Using the entries below, write out the line with "Happy with the", the line with "570-654-4141", and every line in between, exactly as each is written.

START Records

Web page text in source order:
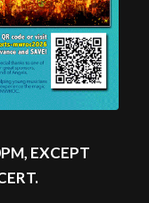
EXCEPT
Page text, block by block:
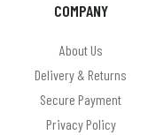
COMPANY
About Us
Delivery & Returns
Secure Payment
Privacy Policy
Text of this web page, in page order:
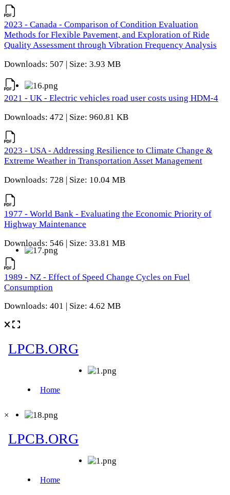
2023 - Canada - Comparison of Condition Evaluation
Methods for Flexible Pavement, and Exploration of Ride
Quality Assessment through Vibration Frequency Analysis
Downloads: 507 | Size: 3.93 MB
2021 - UK - Electric vehicles road user costs using HDM-4
Downloads: 472 | Size: 960.81 KB
2023 - USA - Addressing Resilience to Climate Change &
Extreme Weather in Transportation Asset Management
Downloads: 728 | Size: 10.04 MB
1977 - World Bank - Evaluating the Economic Priority of
Highway Maintenance
Downloads: 546 | Size: 33.81 MB
1989 - NZ - Effect of Speed Change Cycles on Fuel
Consumption
Downloads: 401 | Size: 4.62 MB
×
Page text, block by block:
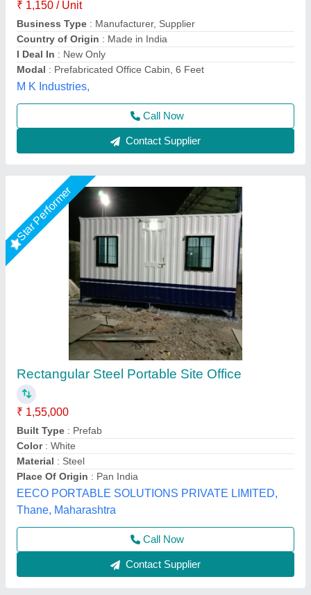
Built Type: Prefab
Color: White
Material : Steel
Place Of Origin: Pan India
EECO PORTABLE SOLUTIONS PRIVATE LIMITED,
Thane, Maharashtra
Call Now
Contact Supplier
Star Performer
Portable Office Cabin
₹ 1,80,000
Built Type : prefab
Material: GI
Model: Portable Cabin
Size: 20x10
Bengaluru Portable Cabin, Bengaluru, Karnataka
Call Now
Contact Supplier
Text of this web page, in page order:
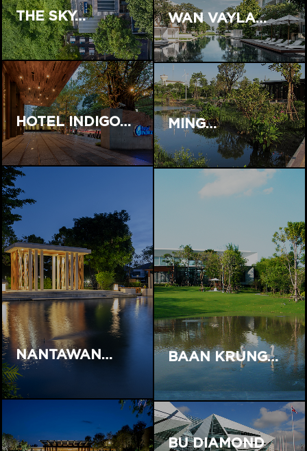
THE SKY… WAN VAYLA…
HOTEL INDIGO… MING…
NANTAWAN… BAAN KRUNG…
BU DIAMOND
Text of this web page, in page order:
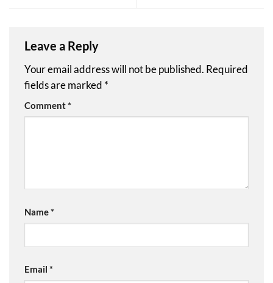
Leave a Reply
Your email address will not be published. Required
fields are marked *
Comment*
Name*
Email *
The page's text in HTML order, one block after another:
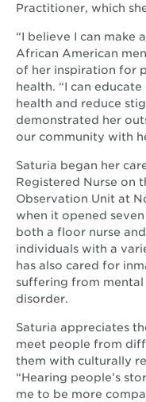
Practitioner, which
“I believe I can make
African American
of her inspiration for
health. “I can
health and reduce
demonstrated her
our community with
Saturia began her
Registered Nurse on
Observation Unit at
when it opened
both a floor nurse
individuals with a
has also cared for
suffering from mental
disorder.
Saturia appreciates
meet people from
them with culturally
“Hearing people’s
me to be more
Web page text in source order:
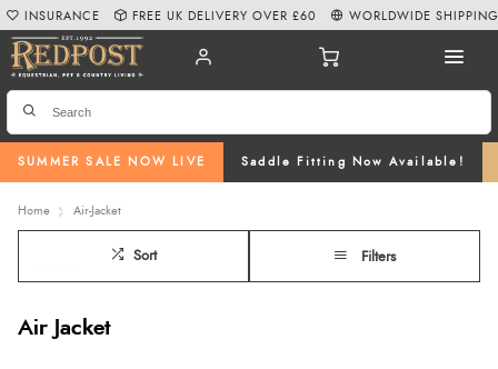
SUMMER SALE NOW LIVE Saddle Fitting Now Available!
INSURANCE FREE UK DELIVERY OVER £60 WORLDWIDE SHIPPING
Home Air-Jacket
Sort Filters
Air Jacket
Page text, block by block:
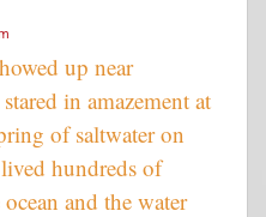
up near
in amazement at
of saltwater on
hundreds of
and the water
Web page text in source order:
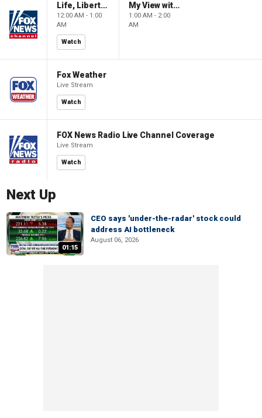
Life, Liberty & Levin
12:00 AM - 1:00
AM
Watch
My View with Lara Trump
1:00 AM - 2:00
AM
Fox Weather
Live Stream
Watch
FOX News Radio Live Channel Coverage
Live Stream
Watch
Next Up
01:15
CEO says 'under-the-radar' stock could
address AI bottleneck
August 06, 2026
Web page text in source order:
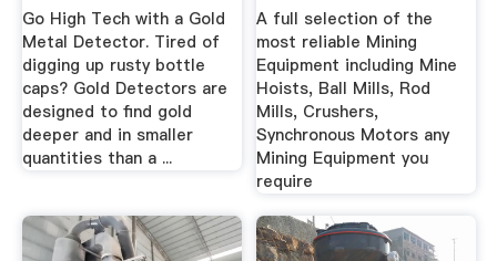
Go High Tech with a Gold
Metal Detector. Tired of
digging up rusty bottle
caps? Gold Detectors are
designed to find gold
deeper and in smaller
quantities than a ...
Grinding .
A full selection of the
most reliable Mining
Equipment including Mine
Hoists, Ball Mills, Rod
Mills, Crushers,
Synchronous Motors any
Mining Equipment you
require
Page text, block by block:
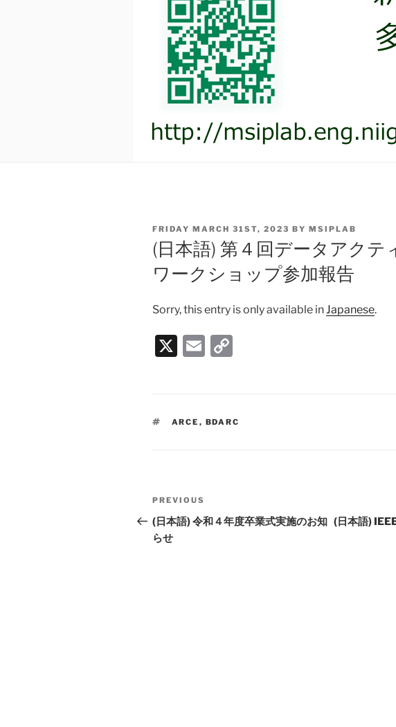
POSTED
ON
FRIDAY MARCH 31ST, 2023 BY MSIPLAB
(日本語) 第４回データアクテ
ワークショップ参加報告
Sorry, this entry is only available inJapanese.
X
E
l
y
TAGS
ARCE , BDARC
Post
navigation
Previous
Post
PREVIOUS
(日本語) 令和４年度卒業式実施のお知
らせ
(日本語)
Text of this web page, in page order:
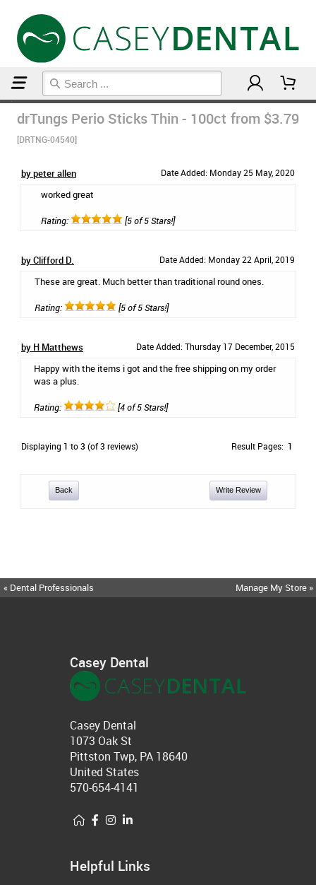
drTungs Perio Sticks Thin - 100ct
[DRTNG-04540]
from $3.79
by peter allen Date Added: Monday 25 May, 2020
worked great
Rating: [5 of 5 Stars!]
by Clifford D. Date Added: Monday 22 April, 2019
These are great. Much better than traditional round ones.
Rating: [5 of 5 Stars!]
by H Matthews Date Added: Thursday 17 December, 2015
Happy with the items i got and the free shipping on my order
was a plus.
Rating: [4 of 5 Stars!]
Displaying 1 to3 (of3 reviews) Result Pages: 1
Back Write Review
« Dental Professionals Manage My Store »
Casey Dental
Casey Dental
1073 Oak St
Pittston Twp, PA 18640
United States
570-654-4141
Helpful Links
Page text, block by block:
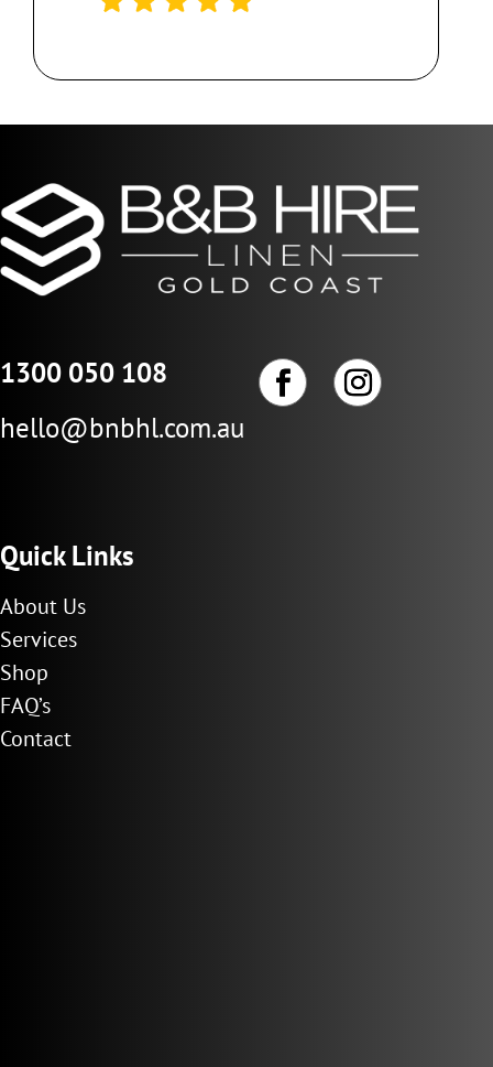
1300 050 108
hello@bnbhl.com.au
Quick Links
About Us
Services
Shop
FAQ’s
Contact
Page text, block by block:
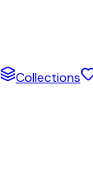
Collections

END Records

- **Answer to the problem**:
Happy with the items i got and the free shipping on my order
was a plus.
Rating: [4 of 5 Stars!]
Displaying 1 to3 (of3 reviews) Result Pages: 1
Back Write Review
« Dental Professionals Manage My Store »
Casey Dental
Casey Dental
1073 Oak St
Pittston Twp, PA 18640
United States
570-654-4141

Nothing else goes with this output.